**Aim of the exercise**
Determine how many lines of the data include the word "TODO", and write only that number.

**Entries supplied**

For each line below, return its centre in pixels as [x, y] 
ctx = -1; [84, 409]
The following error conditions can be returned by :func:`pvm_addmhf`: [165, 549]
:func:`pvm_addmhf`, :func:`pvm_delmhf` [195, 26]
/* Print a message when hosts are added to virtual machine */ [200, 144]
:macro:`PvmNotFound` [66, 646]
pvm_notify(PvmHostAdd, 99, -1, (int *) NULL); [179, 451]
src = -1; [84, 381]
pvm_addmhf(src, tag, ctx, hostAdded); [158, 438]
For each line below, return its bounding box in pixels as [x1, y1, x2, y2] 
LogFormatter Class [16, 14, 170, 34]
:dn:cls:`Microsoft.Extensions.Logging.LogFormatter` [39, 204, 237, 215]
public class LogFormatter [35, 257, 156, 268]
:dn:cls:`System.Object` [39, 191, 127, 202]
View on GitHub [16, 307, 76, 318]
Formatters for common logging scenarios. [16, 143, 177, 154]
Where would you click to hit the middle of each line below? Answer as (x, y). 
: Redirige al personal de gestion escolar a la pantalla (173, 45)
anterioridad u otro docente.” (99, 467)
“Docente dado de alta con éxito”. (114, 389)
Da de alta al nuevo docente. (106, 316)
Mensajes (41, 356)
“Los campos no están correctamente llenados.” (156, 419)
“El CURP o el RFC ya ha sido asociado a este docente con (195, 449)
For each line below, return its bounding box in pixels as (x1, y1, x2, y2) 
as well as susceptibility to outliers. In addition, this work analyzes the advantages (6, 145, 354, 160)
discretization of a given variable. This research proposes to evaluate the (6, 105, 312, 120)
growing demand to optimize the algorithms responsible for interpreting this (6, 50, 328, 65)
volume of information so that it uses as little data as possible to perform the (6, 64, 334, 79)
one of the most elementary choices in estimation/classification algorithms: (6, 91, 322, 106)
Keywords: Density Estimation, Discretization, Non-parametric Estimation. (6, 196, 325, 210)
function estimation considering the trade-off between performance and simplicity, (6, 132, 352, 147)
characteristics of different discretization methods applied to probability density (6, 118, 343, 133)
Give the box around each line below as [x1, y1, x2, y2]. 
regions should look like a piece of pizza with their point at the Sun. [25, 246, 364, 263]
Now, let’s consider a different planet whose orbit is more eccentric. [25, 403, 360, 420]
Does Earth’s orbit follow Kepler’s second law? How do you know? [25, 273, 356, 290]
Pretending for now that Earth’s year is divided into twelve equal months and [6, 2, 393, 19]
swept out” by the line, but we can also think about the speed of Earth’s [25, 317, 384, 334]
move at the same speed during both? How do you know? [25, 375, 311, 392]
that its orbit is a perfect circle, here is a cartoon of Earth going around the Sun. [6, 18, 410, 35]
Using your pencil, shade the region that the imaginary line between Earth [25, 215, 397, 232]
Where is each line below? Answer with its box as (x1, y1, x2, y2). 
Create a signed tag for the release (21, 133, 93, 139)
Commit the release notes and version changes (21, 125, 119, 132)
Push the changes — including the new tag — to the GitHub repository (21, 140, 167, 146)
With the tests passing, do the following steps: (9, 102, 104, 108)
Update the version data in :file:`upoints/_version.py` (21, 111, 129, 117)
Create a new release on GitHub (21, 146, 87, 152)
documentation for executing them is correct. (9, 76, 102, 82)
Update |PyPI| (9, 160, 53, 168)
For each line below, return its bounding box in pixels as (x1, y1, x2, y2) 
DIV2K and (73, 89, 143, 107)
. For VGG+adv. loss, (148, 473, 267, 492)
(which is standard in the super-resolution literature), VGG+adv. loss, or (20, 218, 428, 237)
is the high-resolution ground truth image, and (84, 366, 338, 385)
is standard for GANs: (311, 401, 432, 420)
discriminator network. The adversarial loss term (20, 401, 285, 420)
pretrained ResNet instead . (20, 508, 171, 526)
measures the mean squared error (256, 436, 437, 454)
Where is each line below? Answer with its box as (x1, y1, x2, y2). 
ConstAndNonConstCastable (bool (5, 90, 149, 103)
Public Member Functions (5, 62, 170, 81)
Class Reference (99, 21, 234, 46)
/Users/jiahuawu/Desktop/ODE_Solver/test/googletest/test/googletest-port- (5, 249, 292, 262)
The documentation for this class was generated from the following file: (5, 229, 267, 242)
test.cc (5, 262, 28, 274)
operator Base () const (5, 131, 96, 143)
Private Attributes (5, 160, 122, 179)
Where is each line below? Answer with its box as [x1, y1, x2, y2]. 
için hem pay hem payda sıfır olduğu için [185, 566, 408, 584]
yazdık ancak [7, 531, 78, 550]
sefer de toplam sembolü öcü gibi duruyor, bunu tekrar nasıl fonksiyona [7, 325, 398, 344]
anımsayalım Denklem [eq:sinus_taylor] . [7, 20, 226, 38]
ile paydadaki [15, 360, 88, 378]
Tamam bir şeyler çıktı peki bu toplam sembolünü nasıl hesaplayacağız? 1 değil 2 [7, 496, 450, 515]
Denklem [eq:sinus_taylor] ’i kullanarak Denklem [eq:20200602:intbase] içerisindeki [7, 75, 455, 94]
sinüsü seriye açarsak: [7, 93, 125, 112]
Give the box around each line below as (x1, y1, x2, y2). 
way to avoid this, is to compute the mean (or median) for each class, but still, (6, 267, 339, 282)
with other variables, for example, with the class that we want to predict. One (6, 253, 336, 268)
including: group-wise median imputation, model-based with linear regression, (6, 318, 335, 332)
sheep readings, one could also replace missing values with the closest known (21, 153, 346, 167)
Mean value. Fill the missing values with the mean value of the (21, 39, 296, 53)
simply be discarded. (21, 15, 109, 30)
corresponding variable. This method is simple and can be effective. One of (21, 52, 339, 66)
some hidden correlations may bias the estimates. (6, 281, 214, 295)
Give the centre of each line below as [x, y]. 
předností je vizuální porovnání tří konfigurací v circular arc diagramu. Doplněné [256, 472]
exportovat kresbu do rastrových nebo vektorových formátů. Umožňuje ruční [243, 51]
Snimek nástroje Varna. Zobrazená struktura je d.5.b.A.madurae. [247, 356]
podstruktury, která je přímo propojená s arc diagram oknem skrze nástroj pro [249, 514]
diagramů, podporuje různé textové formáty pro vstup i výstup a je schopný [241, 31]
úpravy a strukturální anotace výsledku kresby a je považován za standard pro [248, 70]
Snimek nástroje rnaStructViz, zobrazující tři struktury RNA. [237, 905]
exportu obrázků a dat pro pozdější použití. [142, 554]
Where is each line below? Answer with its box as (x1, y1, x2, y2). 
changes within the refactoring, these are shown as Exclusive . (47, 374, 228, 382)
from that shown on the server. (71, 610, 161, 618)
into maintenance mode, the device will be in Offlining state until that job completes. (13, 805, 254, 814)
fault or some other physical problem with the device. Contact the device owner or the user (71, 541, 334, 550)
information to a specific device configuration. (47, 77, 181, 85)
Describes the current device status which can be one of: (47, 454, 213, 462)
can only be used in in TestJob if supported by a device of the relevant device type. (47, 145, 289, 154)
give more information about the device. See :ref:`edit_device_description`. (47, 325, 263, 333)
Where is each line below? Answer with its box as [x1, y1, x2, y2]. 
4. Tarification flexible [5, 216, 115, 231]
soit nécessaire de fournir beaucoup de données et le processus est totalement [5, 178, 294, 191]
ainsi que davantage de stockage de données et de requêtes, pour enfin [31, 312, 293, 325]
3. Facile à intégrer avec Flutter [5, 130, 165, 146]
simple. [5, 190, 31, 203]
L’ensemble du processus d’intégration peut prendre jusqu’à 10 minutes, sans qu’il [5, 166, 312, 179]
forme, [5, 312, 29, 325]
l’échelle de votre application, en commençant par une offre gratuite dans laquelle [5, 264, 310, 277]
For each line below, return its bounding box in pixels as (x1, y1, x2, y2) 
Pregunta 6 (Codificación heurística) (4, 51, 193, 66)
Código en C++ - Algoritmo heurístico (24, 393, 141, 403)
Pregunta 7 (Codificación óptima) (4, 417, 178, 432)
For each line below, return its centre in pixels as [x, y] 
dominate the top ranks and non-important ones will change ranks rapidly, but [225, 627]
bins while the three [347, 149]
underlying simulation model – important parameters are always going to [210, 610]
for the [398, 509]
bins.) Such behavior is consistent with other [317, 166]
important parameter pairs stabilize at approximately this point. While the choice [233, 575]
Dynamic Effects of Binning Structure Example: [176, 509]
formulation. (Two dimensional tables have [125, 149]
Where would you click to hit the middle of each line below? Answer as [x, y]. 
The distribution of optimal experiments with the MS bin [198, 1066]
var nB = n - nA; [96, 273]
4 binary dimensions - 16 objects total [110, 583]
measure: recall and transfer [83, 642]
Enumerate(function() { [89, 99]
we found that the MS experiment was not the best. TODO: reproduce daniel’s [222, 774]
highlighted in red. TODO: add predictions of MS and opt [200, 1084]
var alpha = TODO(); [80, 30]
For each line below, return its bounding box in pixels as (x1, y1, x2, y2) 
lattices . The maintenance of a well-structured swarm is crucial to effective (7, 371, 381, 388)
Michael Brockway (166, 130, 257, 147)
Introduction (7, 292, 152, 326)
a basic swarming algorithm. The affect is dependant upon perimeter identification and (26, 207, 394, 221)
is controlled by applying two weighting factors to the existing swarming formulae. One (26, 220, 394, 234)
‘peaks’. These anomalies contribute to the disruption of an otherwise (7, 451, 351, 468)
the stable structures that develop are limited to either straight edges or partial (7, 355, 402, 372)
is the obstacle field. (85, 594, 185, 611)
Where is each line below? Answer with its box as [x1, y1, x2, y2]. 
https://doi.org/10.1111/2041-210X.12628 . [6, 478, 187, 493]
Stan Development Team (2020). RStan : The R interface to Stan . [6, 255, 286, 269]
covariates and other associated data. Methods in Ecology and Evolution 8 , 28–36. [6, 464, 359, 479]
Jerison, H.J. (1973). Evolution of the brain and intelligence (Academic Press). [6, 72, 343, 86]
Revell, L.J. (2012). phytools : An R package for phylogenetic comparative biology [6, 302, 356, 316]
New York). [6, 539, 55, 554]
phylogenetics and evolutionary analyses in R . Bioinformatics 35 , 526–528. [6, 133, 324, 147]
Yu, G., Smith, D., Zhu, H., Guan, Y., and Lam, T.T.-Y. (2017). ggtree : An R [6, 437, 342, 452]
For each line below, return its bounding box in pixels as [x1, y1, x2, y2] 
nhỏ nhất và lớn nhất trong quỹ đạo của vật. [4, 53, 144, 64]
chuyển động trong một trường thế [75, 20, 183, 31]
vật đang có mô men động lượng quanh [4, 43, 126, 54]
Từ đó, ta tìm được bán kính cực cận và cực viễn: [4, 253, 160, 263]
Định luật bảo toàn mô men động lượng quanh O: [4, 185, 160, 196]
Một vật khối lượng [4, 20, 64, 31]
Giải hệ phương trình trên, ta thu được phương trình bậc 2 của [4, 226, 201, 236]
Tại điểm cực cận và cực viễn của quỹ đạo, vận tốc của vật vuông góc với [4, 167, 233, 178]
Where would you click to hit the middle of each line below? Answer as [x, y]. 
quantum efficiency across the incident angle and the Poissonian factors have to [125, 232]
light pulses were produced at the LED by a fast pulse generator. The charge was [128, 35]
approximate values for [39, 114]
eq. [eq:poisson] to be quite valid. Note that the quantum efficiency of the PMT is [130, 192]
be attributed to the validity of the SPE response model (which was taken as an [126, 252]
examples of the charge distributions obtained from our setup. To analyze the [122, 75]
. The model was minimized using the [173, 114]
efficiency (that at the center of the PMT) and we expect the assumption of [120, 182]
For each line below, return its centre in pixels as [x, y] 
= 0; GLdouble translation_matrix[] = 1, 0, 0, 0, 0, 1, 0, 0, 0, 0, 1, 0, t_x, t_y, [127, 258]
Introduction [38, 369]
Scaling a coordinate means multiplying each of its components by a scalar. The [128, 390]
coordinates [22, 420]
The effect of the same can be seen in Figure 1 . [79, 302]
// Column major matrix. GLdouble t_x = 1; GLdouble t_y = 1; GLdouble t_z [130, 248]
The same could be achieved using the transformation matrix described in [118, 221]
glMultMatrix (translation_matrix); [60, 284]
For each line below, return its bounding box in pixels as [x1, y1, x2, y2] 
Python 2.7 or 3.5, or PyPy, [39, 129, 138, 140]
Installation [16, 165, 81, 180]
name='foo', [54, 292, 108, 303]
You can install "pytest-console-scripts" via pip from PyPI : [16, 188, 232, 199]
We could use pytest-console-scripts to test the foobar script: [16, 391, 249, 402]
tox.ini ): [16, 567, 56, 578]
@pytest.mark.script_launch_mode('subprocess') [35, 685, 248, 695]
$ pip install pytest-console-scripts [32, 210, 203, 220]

**Response box**
3